List Assignment in Scalar Context

Question

A list assignment in scalar context returns the number of elements on the right hand side:

scalar(my ($hello, $there, $world) = (7,8)); #evaluates to 2

Why does it evaluate the right hand side and produce 2, instead of the newly defined list being evaluated and returning 3?

To me, it seems like $hello gets 7, $there gets 8, and $world gets undef, then that list is evaluated in scalar context, which would result in 3, as that is the number of elements in the list ($hello $there $world). It seems weird to me that context affects which part of the evaluated expression is returned:

my $greeting = (($hello, $there, $world) = (7,8)); #2

my @greeting = (($hello, $there, $world) = (7,8));
my $greeting_length = @greeting; #3

Answer 1

It's documented to count the elements on the right in perlop (the last sentence in the Assignment Operators section):

Similarly, a list assignment in list context produces the list of lvalues assigned to, and a list assignment in scalar context returns the number of elements produced by the expression on the right hand side of the assignment.
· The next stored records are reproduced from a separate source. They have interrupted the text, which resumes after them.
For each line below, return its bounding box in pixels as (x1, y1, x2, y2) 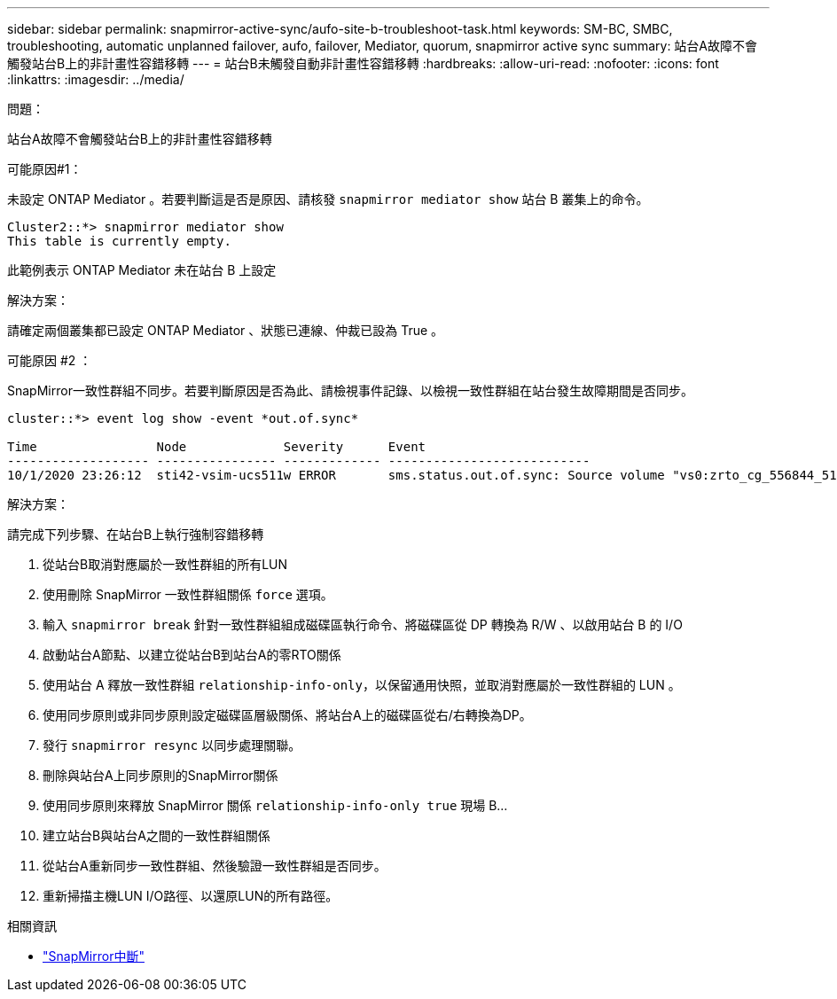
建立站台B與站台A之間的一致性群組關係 (43, 828, 270, 843)
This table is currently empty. (7, 234, 231, 248)
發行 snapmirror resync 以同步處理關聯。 (43, 738, 301, 753)
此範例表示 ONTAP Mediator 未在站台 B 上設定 (7, 262, 277, 277)
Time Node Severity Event (7, 440, 426, 454)
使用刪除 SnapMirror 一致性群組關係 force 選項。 (43, 587, 333, 602)
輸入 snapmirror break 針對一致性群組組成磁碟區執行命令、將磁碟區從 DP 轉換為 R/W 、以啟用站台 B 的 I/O (43, 617, 683, 632)
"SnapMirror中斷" (43, 948, 145, 964)
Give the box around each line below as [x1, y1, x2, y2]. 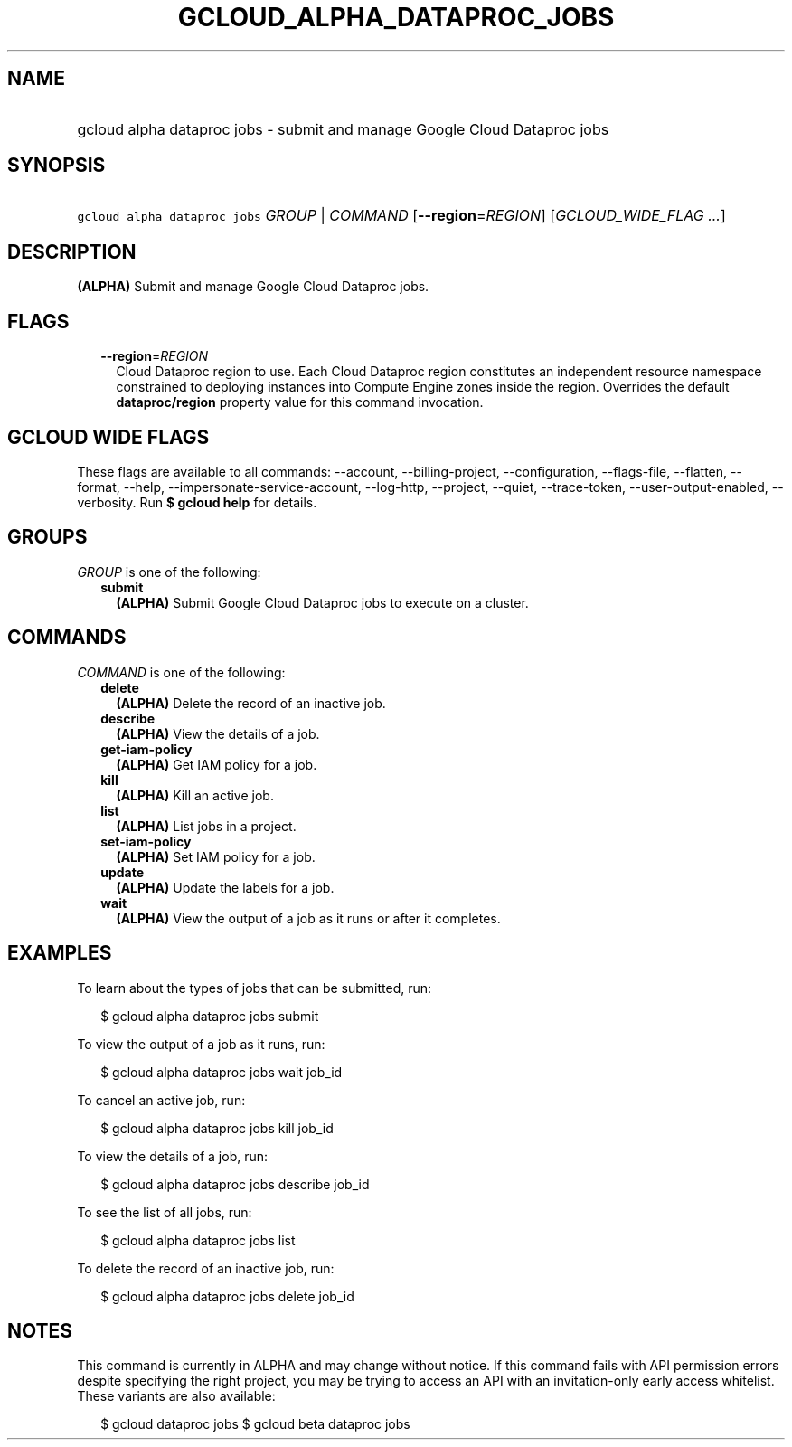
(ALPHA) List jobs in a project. [116, 818, 297, 834]
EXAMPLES [7, 941, 112, 965]
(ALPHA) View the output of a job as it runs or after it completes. [116, 910, 501, 926]
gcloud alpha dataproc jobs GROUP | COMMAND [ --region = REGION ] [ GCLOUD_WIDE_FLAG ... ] [77, 206, 726, 225]
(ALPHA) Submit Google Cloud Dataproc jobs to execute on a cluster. [116, 594, 529, 610]
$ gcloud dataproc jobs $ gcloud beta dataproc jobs [100, 1416, 410, 1433]
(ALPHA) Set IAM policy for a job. [116, 848, 316, 865]
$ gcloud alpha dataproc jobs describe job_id [100, 1176, 370, 1192]
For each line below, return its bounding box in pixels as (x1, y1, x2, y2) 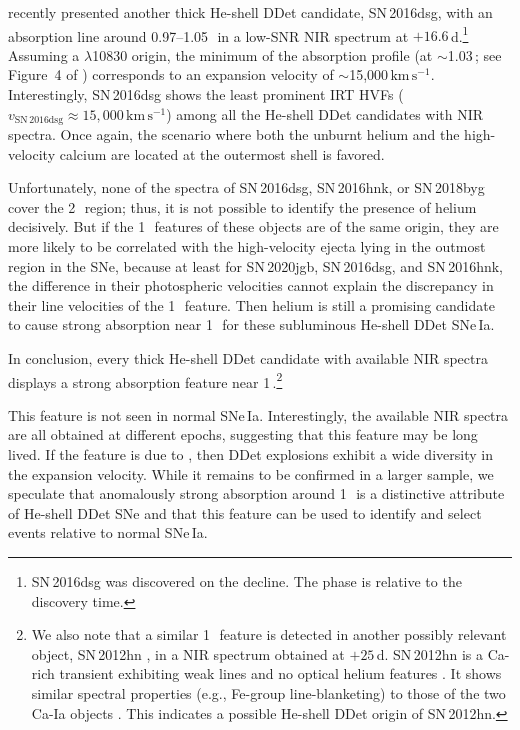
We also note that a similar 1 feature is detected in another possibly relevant (31, 624, 507, 645)
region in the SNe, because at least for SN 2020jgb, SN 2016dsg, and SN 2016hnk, (8, 255, 504, 276)
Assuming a (8, 44, 80, 65)
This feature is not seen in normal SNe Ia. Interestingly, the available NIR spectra (8, 404, 509, 425)
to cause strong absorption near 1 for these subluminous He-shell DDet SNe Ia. (8, 314, 495, 335)
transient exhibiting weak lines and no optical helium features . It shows (59, 663, 502, 684)
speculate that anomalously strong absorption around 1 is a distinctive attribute (8, 483, 505, 504)
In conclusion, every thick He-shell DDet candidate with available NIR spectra (8, 348, 488, 369)
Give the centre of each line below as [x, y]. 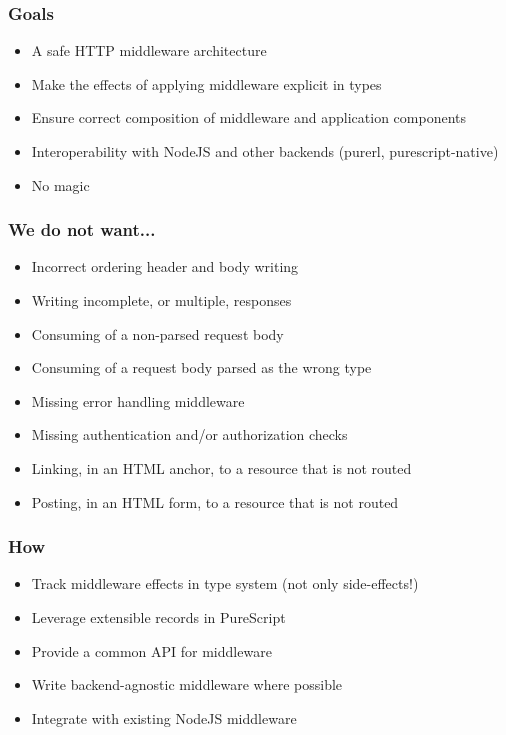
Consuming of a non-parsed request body [157, 333]
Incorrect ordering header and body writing [165, 266]
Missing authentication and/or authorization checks [189, 434]
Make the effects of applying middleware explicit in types [206, 83]
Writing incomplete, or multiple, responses [161, 300]
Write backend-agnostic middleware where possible [187, 684]
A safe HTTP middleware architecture [149, 50]
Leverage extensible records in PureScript [158, 616]
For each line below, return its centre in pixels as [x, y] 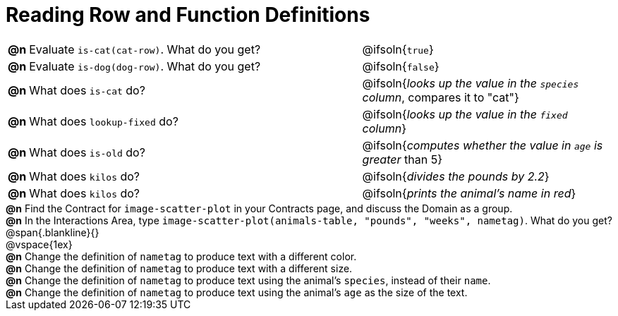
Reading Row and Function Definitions [188, 15]
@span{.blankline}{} [53, 232]
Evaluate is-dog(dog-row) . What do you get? [145, 66]
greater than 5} [402, 159]
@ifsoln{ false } [401, 66]
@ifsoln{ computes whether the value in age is [483, 145]
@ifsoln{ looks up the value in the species [471, 83]
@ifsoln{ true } [398, 49]
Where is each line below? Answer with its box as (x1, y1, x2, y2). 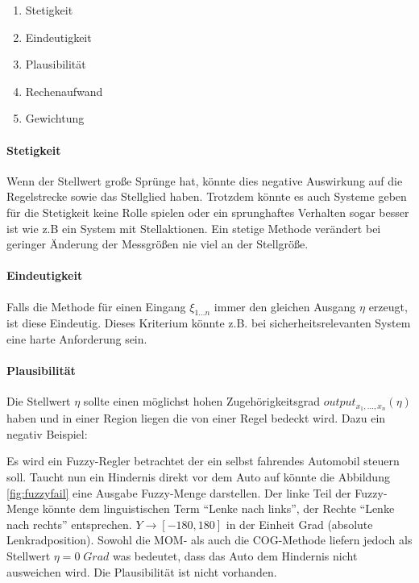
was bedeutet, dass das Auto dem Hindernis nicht (112, 547, 358, 564)
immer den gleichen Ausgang (214, 298, 356, 314)
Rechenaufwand (25, 82, 103, 99)
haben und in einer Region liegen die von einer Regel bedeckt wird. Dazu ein (6, 410, 386, 427)
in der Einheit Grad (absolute (226, 515, 373, 532)
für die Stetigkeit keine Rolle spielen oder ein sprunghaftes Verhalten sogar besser (6, 203, 409, 220)
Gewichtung (25, 110, 85, 127)
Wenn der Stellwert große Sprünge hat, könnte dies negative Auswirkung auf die (6, 172, 403, 189)
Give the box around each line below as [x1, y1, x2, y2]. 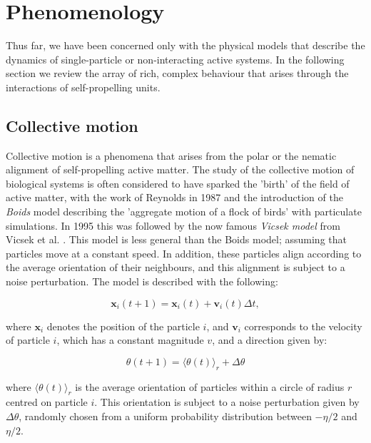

The reason it works like that is so that you can write things like this:

while (my ($key, $value) = each %hash) { ... }

If it counted the number of elements on the left hand side of the assignment, that would be an infinite loop.

If you think about it, the number of elements on the left hand side is either the same as on the right hand side or it's a constant (when you're assigning to a list of scalars). In the first case, it makes no difference which side you count, and in the second case, counting the right hand side is more useful.

On the other hand, in list context the assignment operator returns the left hand list, because that's more useful. If you use it in a context that modifies the list elements, you want to modify the variables that were just assigned to.

Re: your comment In your example, (7,8) is a two-element list, which is why the assignment operator returns 2. When you assign a shorter list to a longer list of scalars, the right hand side is not "padded out" with undef before the assignment happens. Instead, any variables that did not have a value associated with them from the right hand list are reset to their default value. For a scalar variable, that's undef. For arrays, that's an empty array. For hashes, that's an empty hash.

Answer 2

It seems weird to me that context effects which side is evaluated:

It doesn't. Both sides (operands) of the list assignment operator evaluated, and whether the list assignment is evaluated in scalar context or list context does not affect the evaluation of the operands whatsoever.

Whether a list assignment is evaluated in scalar context or list context only affects the value it returns.

I have previously created Scalar vs List Assignment Operator, which attempts to make clear the differences between the two assignment operators and how they behave in scalar and list context.